### Directions for this task:
Each record here should be printed again exactly; please leave its pictures out.

[Records from a data collection]
-- Opening Marker --

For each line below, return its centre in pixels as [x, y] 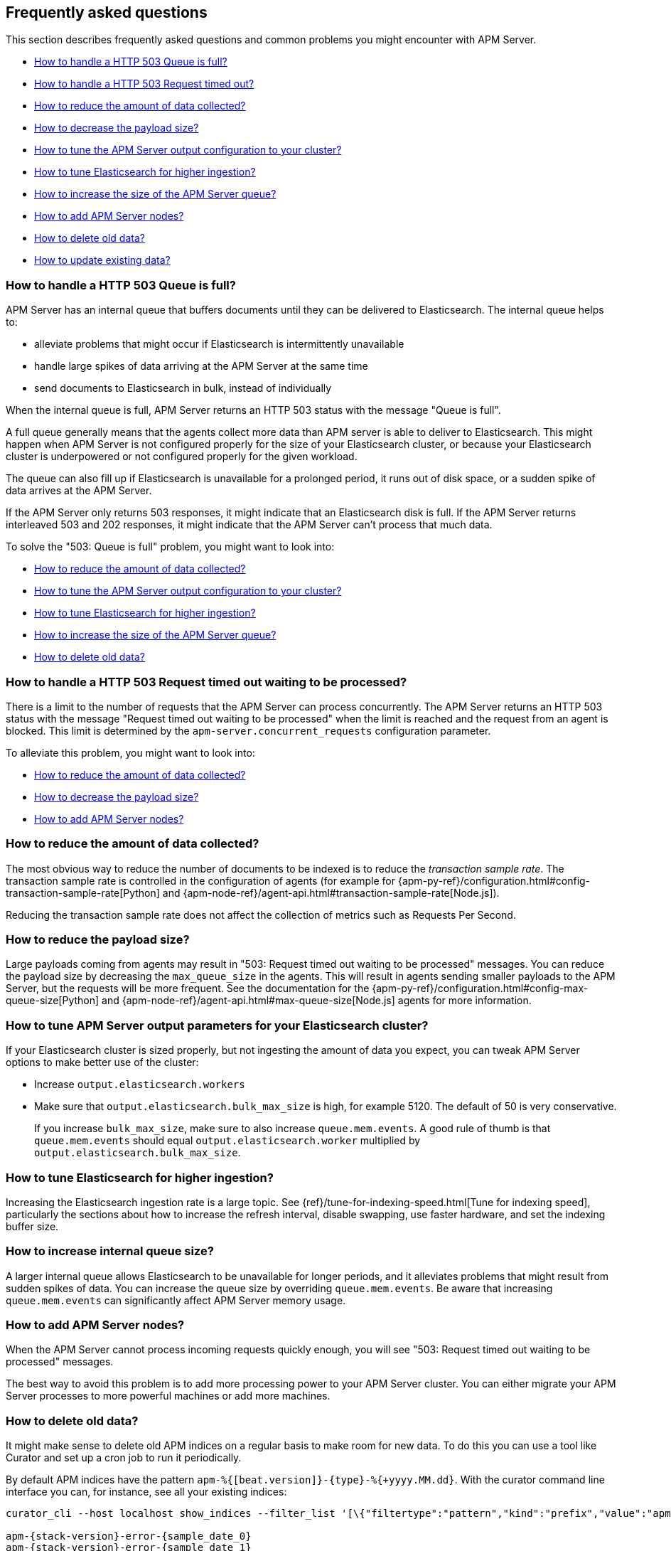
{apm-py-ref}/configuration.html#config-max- [480, 988]
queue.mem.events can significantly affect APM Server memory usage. [176, 1300]
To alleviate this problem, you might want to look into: [130, 752]
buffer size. [32, 1226]
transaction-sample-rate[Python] [83, 892]
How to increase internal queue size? [110, 1251]
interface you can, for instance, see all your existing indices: [146, 1492]
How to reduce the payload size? [98, 940]
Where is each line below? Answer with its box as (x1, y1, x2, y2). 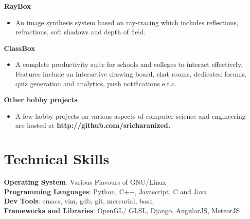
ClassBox (4, 43, 36, 53)
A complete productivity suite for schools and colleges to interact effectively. (15, 59, 243, 69)
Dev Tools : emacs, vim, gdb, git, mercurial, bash (4, 196, 153, 206)
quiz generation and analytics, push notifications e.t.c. (15, 78, 177, 88)
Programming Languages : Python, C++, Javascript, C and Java (4, 186, 207, 196)
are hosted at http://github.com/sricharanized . (15, 120, 171, 130)
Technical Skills (4, 149, 109, 169)
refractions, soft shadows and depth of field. (15, 27, 145, 37)
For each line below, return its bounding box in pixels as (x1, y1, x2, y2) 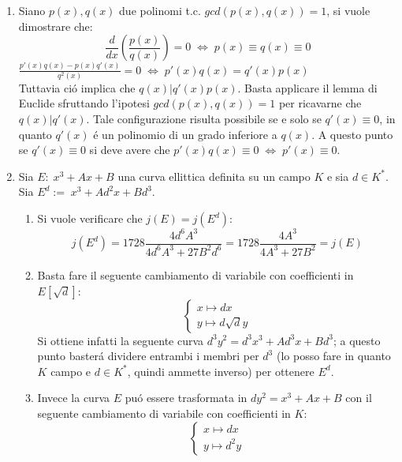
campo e (50, 362, 91, 379)
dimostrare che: (18, 17, 93, 34)
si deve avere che (89, 141, 170, 158)
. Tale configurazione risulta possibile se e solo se (86, 111, 322, 127)
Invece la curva (37, 389, 110, 406)
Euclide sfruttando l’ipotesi (18, 95, 150, 111)
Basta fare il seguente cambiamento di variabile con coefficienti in (37, 266, 354, 283)
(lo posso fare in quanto (276, 347, 391, 364)
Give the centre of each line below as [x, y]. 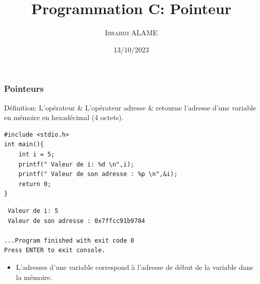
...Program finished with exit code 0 [69, 240]
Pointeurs [24, 89]
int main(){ [24, 145]
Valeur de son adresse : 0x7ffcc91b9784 [76, 221]
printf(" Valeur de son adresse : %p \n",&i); [98, 174]
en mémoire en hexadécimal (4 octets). [64, 117]
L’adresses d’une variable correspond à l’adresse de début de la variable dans [135, 267]
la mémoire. [34, 277]
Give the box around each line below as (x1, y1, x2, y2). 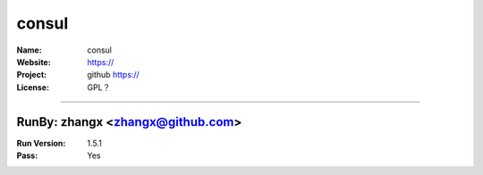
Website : (16, 56, 51, 67)
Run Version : (16, 137, 66, 148)
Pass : (16, 150, 38, 161)
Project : (16, 70, 47, 80)
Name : (16, 45, 42, 55)
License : (16, 81, 49, 93)
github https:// (87, 70, 140, 80)
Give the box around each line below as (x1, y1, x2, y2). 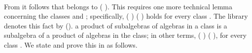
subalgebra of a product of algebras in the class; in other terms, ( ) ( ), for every (4, 30, 247, 40)
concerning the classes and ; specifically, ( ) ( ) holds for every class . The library (4, 11, 248, 21)
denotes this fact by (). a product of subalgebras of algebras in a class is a (4, 20, 227, 30)
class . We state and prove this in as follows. (4, 39, 138, 50)
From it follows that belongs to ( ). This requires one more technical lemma (4, 1, 233, 11)
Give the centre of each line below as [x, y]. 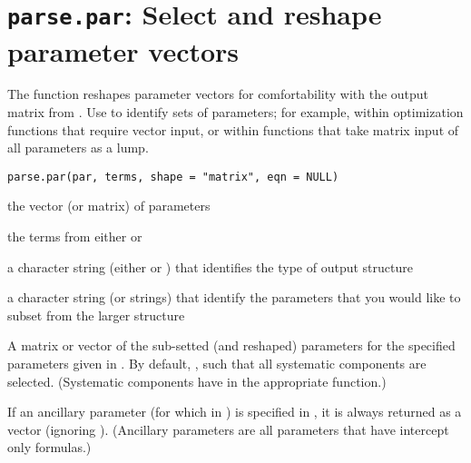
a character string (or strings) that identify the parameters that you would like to [234, 297]
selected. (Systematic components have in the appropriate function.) [197, 381]
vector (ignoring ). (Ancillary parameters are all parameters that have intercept [228, 429]
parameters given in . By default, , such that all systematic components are [217, 364]
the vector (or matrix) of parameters [109, 206]
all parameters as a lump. [78, 148]
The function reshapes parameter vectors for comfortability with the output [218, 94]
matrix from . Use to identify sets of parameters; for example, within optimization [235, 112]
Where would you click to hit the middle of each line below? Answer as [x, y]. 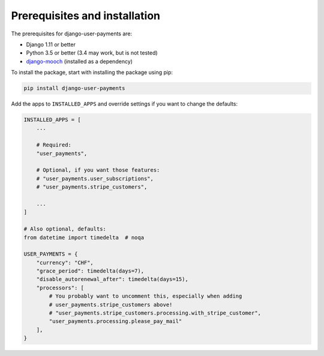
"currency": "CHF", [65, 262]
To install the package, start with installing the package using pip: [92, 73]
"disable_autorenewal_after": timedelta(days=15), [112, 279]
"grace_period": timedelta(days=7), [90, 271]
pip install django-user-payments [74, 88]
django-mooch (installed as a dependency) [79, 61]
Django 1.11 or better [51, 44]
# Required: [54, 145]
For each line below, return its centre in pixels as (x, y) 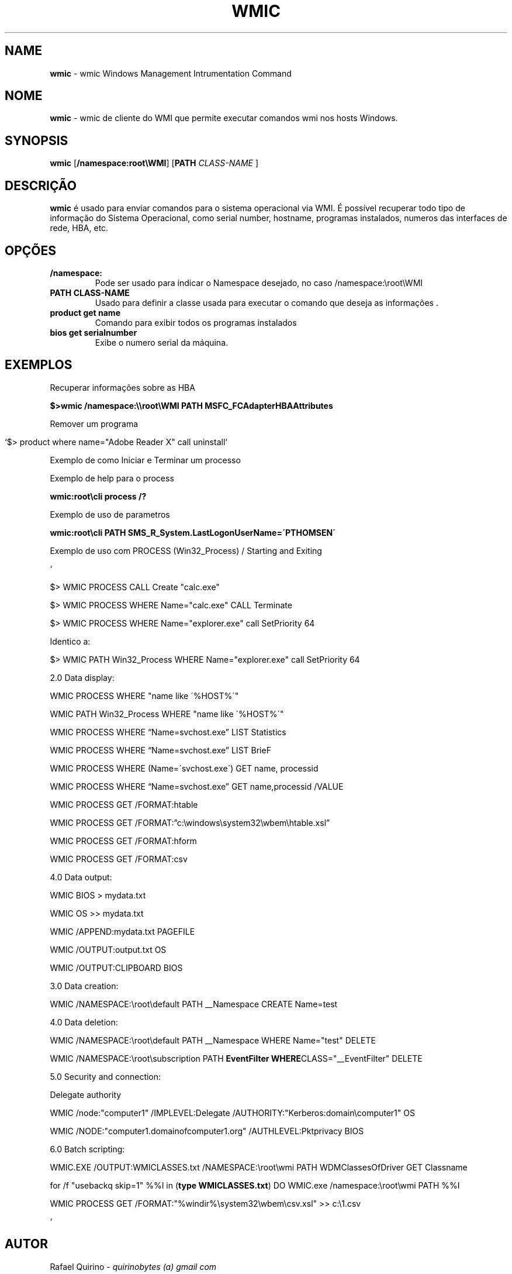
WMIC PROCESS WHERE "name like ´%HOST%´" (144, 695)
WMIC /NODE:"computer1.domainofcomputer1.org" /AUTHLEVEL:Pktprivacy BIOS (207, 1131)
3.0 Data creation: (84, 986)
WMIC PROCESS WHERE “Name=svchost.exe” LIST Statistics (168, 732)
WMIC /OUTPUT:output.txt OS (108, 949)
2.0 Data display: (82, 677)
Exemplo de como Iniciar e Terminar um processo (145, 460)
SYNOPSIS (37, 140)
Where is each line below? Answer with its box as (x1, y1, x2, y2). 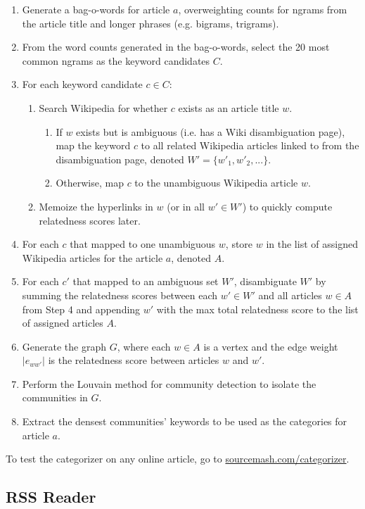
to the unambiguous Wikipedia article (134, 175, 298, 190)
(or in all (167, 199, 205, 213)
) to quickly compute (242, 199, 333, 213)
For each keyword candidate (22, 77, 143, 92)
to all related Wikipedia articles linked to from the (141, 138, 359, 153)
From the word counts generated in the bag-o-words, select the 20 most (22, 39, 330, 54)
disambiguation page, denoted (56, 151, 184, 166)
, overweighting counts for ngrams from (178, 2, 347, 16)
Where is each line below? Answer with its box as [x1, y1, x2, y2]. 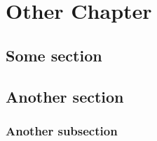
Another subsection [6, 121, 118, 139]
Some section [6, 44, 102, 66]
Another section [6, 85, 124, 107]
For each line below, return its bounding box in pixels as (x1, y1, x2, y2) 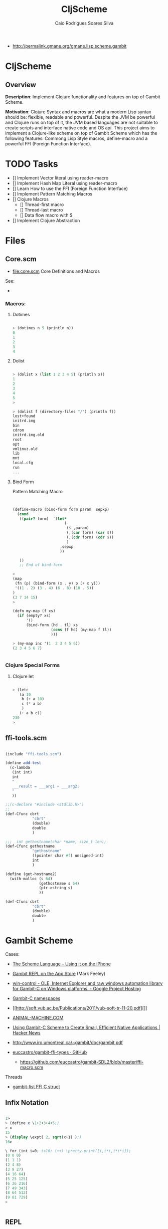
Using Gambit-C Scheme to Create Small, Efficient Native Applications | (12, 1025, 160, 1031)
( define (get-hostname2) (5, 871, 57, 877)
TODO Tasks (5, 158, 59, 170)
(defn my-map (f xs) (12, 608, 56, 613)
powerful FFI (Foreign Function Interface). (5, 140, 92, 146)
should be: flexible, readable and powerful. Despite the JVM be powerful (5, 114, 155, 120)
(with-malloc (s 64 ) (10, 876, 53, 881)
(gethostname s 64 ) (39, 881, 80, 886)
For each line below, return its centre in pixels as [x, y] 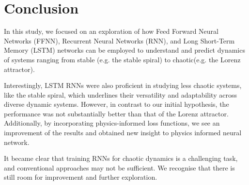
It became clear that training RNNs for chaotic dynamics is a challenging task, [121, 158]
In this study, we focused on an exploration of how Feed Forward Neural [111, 31]
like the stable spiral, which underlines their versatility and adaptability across [120, 94]
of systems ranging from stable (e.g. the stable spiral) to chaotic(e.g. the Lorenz [122, 59]
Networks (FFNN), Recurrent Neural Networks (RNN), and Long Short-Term [119, 40]
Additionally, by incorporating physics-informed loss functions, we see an [112, 123]
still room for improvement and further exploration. [81, 177]
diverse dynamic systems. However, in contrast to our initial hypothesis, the [117, 104]

-- Closing Marker --

### Solution to this exercise:
For each line below, return its centre in pixels as [x, y] 
{apm-py-ref}/configuration.html#config-max- [480, 988]
queue.mem.events can significantly affect APM Server memory usage. [176, 1300]
To alleviate this problem, you might want to look into: [130, 752]
buffer size. [32, 1226]
transaction-sample-rate[Python] [83, 892]
How to increase internal queue size? [110, 1251]
interface you can, for instance, see all your existing indices: [146, 1492]
How to reduce the payload size? [98, 940]
Where is each line below? Answer with its box as (x1, y1, x2, y2). 
ClassBox (4, 43, 36, 53)
A complete productivity suite for schools and colleges to interact effectively. (15, 59, 243, 69)
Dev Tools : emacs, vim, gdb, git, mercurial, bash (4, 196, 153, 206)
quiz generation and analytics, push notifications e.t.c. (15, 78, 177, 88)
Programming Languages : Python, C++, Javascript, C and Java (4, 186, 207, 196)
are hosted at http://github.com/sricharanized . (15, 120, 171, 130)
Technical Skills (4, 149, 109, 169)
refractions, soft shadows and depth of field. (15, 27, 145, 37)
For each line below, return its bounding box in pixels as (x1, y1, x2, y2) 
campo e (50, 362, 91, 379)
dimostrare che: (18, 17, 93, 34)
si deve avere che (89, 141, 170, 158)
. Tale configurazione risulta possibile se e solo se (86, 111, 322, 127)
Invece la curva (37, 389, 110, 406)
Euclide sfruttando l’ipotesi (18, 95, 150, 111)
Basta fare il seguente cambiamento di variabile con coefficienti in (37, 266, 354, 283)
(lo posso fare in quanto (276, 347, 391, 364)
Give the centre of each line below as [x, y]. 
...Program finished with exit code 0 [69, 240]
Pointeurs [24, 89]
int main(){ [24, 145]
Valeur de son adresse : 0x7ffcc91b9784 [76, 221]
printf(" Valeur de son adresse : %p \n",&i); [98, 174]
en mémoire en hexadécimal (4 octets). [64, 117]
L’adresses d’une variable correspond à l’adresse de début de la variable dans [135, 267]
la mémoire. [34, 277]
Give the box around each line below as (x1, y1, x2, y2). 
Website : (16, 56, 51, 67)
Run Version : (16, 137, 66, 148)
Pass : (16, 150, 38, 161)
Project : (16, 70, 47, 80)
Name : (16, 45, 42, 55)
License : (16, 81, 49, 93)
github https:// (87, 70, 140, 80)
Give the box around each line below as (x1, y1, x2, y2). 
subalgebra of a product of algebras in the class; in other terms, ( ) ( ), for every (4, 30, 247, 40)
concerning the classes and ; specifically, ( ) ( ) holds for every class . The library (4, 11, 248, 21)
denotes this fact by (). a product of subalgebras of algebras in a class is a (4, 20, 227, 30)
class . We state and prove this in as follows. (4, 39, 138, 50)
From it follows that belongs to ( ). This requires one more technical lemma (4, 1, 233, 11)
Give the centre of each line below as [x, y]. 
a character string (or strings) that identify the parameters that you would like to [234, 297]
selected. (Systematic components have in the appropriate function.) [197, 381]
vector (ignoring ). (Ancillary parameters are all parameters that have intercept [228, 429]
parameters given in . By default, , such that all systematic components are [217, 364]
the vector (or matrix) of parameters [109, 206]
all parameters as a lump. [78, 148]
The function reshapes parameter vectors for comfortability with the output [218, 94]
matrix from . Use to identify sets of parameters; for example, within optimization [235, 112]
Where would you click to hit the middle of each line below? Answer as [x, y]. 
"currency": "CHF", [65, 262]
To install the package, start with installing the package using pip: [92, 73]
"disable_autorenewal_after": timedelta(days=15), [112, 279]
"grace_period": timedelta(days=7), [90, 271]
pip install django-user-payments [74, 88]
django-mooch (installed as a dependency) [79, 61]
Django 1.11 or better [51, 44]
# Required: [54, 145]
For each line below, return its centre in pixels as (x, y) 
WMIC PROCESS WHERE "name like ´%HOST%´" (144, 695)
WMIC /NODE:"computer1.domainofcomputer1.org" /AUTHLEVEL:Pktprivacy BIOS (207, 1131)
3.0 Data creation: (84, 986)
WMIC PROCESS WHERE “Name=svchost.exe” LIST Statistics (168, 732)
WMIC /OUTPUT:output.txt OS (108, 949)
2.0 Data display: (82, 677)
Exemplo de como Iniciar e Terminar um processo (145, 460)
SYNOPSIS (37, 140)
Where is each line below? Answer with its box as (x1, y1, x2, y2). 
to the unambiguous Wikipedia article (134, 175, 298, 190)
(or in all (167, 199, 205, 213)
) to quickly compute (242, 199, 333, 213)
For each keyword candidate (22, 77, 143, 92)
to all related Wikipedia articles linked to from the (141, 138, 359, 153)
From the word counts generated in the bag-o-words, select the 20 most (22, 39, 330, 54)
disambiguation page, denoted (56, 151, 184, 166)
, overweighting counts for ngrams from (178, 2, 347, 16)
Where is each line below? Answer with its box as [x1, y1, x2, y2]. 
Another subsection [6, 121, 118, 139]
Some section [6, 44, 102, 66]
Another section [6, 85, 124, 107]
For each line below, return its bounding box in pixels as (x1, y1, x2, y2) 
Using Gambit-C Scheme to Create Small, Efficient Native Applications | (12, 1025, 160, 1031)
( define (get-hostname2) (5, 871, 57, 877)
TODO Tasks (5, 158, 59, 170)
(defn my-map (f xs) (12, 608, 56, 613)
powerful FFI (Foreign Function Interface). (5, 140, 92, 146)
should be: flexible, readable and powerful. Despite the JVM be powerful (5, 114, 155, 120)
(with-malloc (s 64 ) (10, 876, 53, 881)
(gethostname s 64 ) (39, 881, 80, 886)
For each line below, return its centre in pixels as [x, y] 
It became clear that training RNNs for chaotic dynamics is a challenging task, [121, 158]
In this study, we focused on an exploration of how Feed Forward Neural [111, 31]
like the stable spiral, which underlines their versatility and adaptability across [120, 94]
of systems ranging from stable (e.g. the stable spiral) to chaotic(e.g. the Lorenz [122, 59]
Networks (FFNN), Recurrent Neural Networks (RNN), and Long Short-Term [119, 40]
Additionally, by incorporating physics-informed loss functions, we see an [112, 123]
still room for improvement and further exploration. [81, 177]
diverse dynamic systems. However, in contrast to our initial hypothesis, the [117, 104]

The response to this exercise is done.